Output each record exactly as given. Leave out every picture.
━━━━━━━━━━━━━━━━━━━━
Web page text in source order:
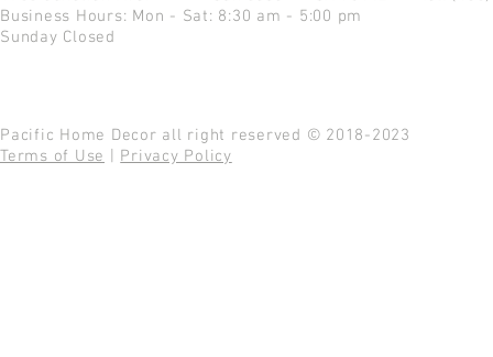
Business Hours: Mon - Sat: 8:30 am - 5:00 pm
Sunday Closed
Pacific Home Decor all right reserved © 2018-2023
Terms of Use
Privacy Policy
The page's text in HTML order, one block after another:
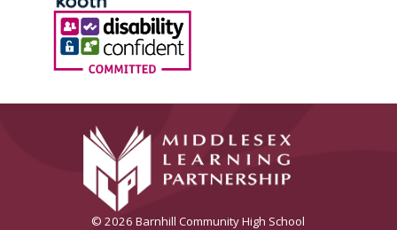
© 2026 Barnhill Community High School
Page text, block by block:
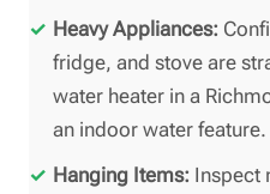
Heavy Appliances:
fridge, and stove are
water heater in a
an indoor water feature.
Hanging Items: Inspect
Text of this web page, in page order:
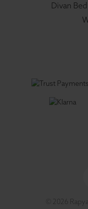
Divan
© 2026
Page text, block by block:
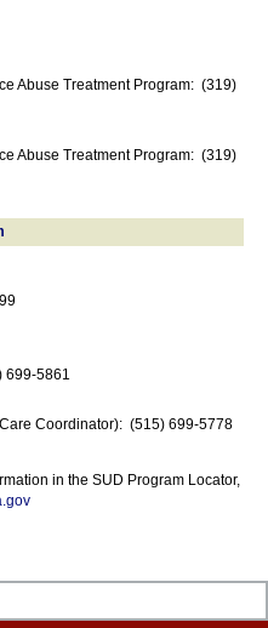
Abuse Treatment Program: (319)
Abuse Treatment Program: (319)
699-5861
Coordinator): (515) 699-5778
in the SUD Program Locator,
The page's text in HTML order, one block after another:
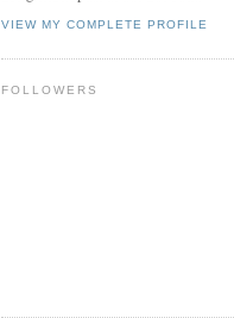
VIEW MY COMPLETE PROFILE
FOLLOWERS
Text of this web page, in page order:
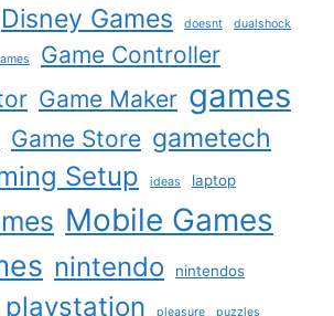
Disney Games doesnt dualshock
Game Controller
Game Maker games
Game Store gametech
Setup ideas laptop
Mobile Games
nintendo nintendos
playstation pleasure puzzles
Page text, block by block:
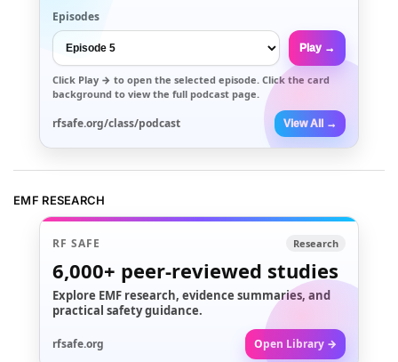
Episodes
Play →
Click Play → to open the selected episode. Click the card
background to view the full podcast page.
rfsafe.org/class/podcast View All →
EMF RESEARCH
RF SAFE Research
6,000+ peer-reviewed studies
Explore EMF research, evidence summaries, and
practical safety guidance.
rfsafe.org Open Library →
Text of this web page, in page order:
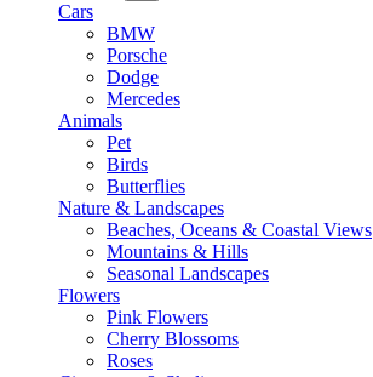
Cars
BMW
Porsche
Dodge
Mercedes
Animals
Pet
Birds
Butterflies
Nature & Landscapes
Beaches, Oceans & Coastal Views
Mountains & Hills
Seasonal Landscapes
Flowers
Pink Flowers
Cherry Blossoms
Roses
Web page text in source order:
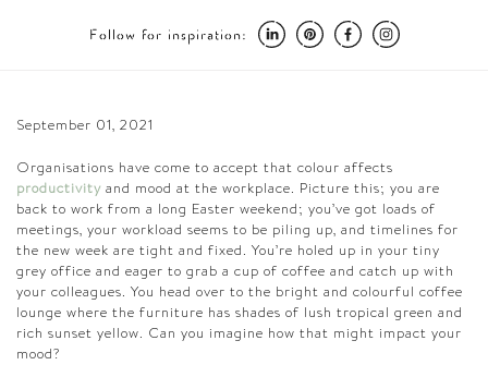
Follow for inspiration:
September 01, 2021
Organisations have come to accept that colour affects
productivity and mood at the workplace. Picture this; you are
back to work from a long Easter weekend; you’ve got loads of
meetings, your workload seems to be piling up, and timelines for
the new week are tight and fixed. You’re holed up in your tiny
grey office and eager to grab a cup of coffee and catch up with
your colleagues. You head over to the bright and colourful coffee
lounge where the furniture has shades of lush tropical green and
rich sunset yellow. Can you imagine how that might impact your
mood?
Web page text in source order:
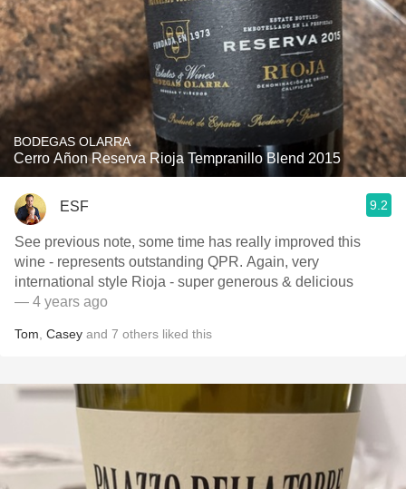
BODEGAS OLARRA
Cerro Añon Reserva Rioja Tempranillo Blend 2015
ESF 9.2
See previous note, some time has really improved this
wine - represents outstanding QPR. Again, very
international style Rioja - super generous & delicious
— 4 years ago
Tom Casey and 7 others liked this
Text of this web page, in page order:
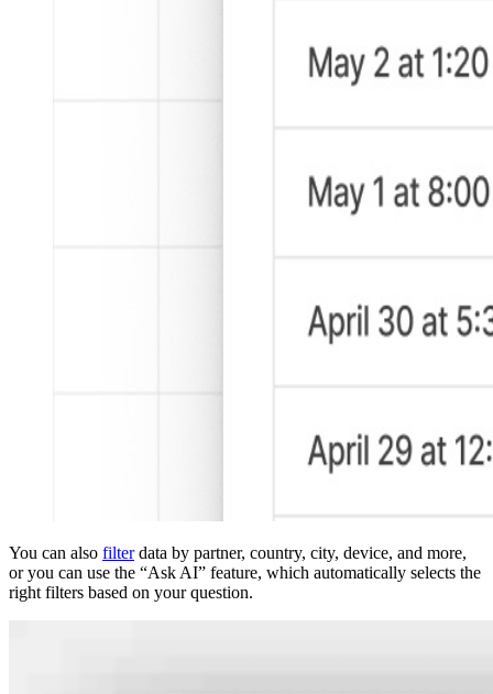
You can also filterdata by partner, country, city, device, and more,
or you can use the “Ask AI” feature, which automatically selects the
right filters based on your question.
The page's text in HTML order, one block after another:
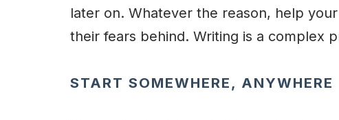
later on. Whatever the reason, help
their fears behind. Writing is a complex
START SOMEWHERE, ANYWHERE
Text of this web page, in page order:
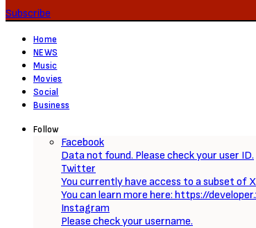
Subscribe
Home
NEWS
Music
Movies
Social
Business
Follow
Facebook
Data not found. Please check your user ID.
Twitter
You currently have access to a subset of
You can learn more here: https://
Instagram
Please check your username.
━━━━━━━━━━━━━━━━━━━━
EXERCISE SOLUTION:
Web page text in source order:
Business Hours: Mon - Sat: 8:30 am - 5:00 pm
Sunday Closed
Pacific Home Decor all right reserved © 2018-2023
Terms of Use
Privacy Policy
The page's text in HTML order, one block after another:
© 2026 Barnhill Community High School
Page text, block by block:
Heavy Appliances:
fridge, and stove are
water heater in a
an indoor water feature.
Hanging Items: Inspect
Text of this web page, in page order:
Divan
© 2026
Page text, block by block:
Abuse Treatment Program: (319)
Abuse Treatment Program: (319)
699-5861
Coordinator): (515) 699-5778
in the SUD Program Locator,
The page's text in HTML order, one block after another:
VIEW MY COMPLETE PROFILE
FOLLOWERS
Text of this web page, in page order:
Disney Games doesnt dualshock
Game Controller
Game Maker games
Game Store gametech
Setup ideas laptop
Mobile Games
nintendo nintendos
playstation pleasure puzzles
Page text, block by block:
Episodes
Play →
Click Play → to open the selected episode. Click the card
background to view the full podcast page.
rfsafe.org/class/podcast View All →
EMF RESEARCH
RF SAFE Research
6,000+ peer-reviewed studies
Explore EMF research, evidence summaries, and
practical safety guidance.
rfsafe.org Open Library →
Text of this web page, in page order:
Cars
BMW
Porsche
Dodge
Mercedes
Animals
Pet
Birds
Butterflies
Nature & Landscapes
Beaches, Oceans & Coastal Views
Mountains & Hills
Seasonal Landscapes
Flowers
Pink Flowers
Cherry Blossoms
Roses
Web page text in source order:
Follow for inspiration:
September 01, 2021
Organisations have come to accept that colour affects
productivity and mood at the workplace. Picture this; you are
back to work from a long Easter weekend; you’ve got loads of
meetings, your workload seems to be piling up, and timelines for
the new week are tight and fixed. You’re holed up in your tiny
grey office and eager to grab a cup of coffee and catch up with
your colleagues. You head over to the bright and colourful coffee
lounge where the furniture has shades of lush tropical green and
rich sunset yellow. Can you imagine how that might impact your
mood?
Web page text in source order:
BODEGAS OLARRA
Cerro Añon Reserva Rioja Tempranillo Blend 2015
ESF 9.2
See previous note, some time has really improved this
wine - represents outstanding QPR. Again, very
international style Rioja - super generous & delicious
— 4 years ago
Tom Casey and 7 others liked this
Text of this web page, in page order:
You can also filterdata by partner, country, city, device, and more,
or you can use the “Ask AI” feature, which automatically selects the
right filters based on your question.
The page's text in HTML order, one block after another:
later on. Whatever the reason, help
their fears behind. Writing is a complex
START SOMEWHERE, ANYWHERE
Text of this web page, in page order:
Subscribe
Home
NEWS
Music
Movies
Social
Business
Follow
Facebook
Data not found. Please check your user ID.
Twitter
You currently have access to a subset of
You can learn more here: https://
Instagram
Please check your username.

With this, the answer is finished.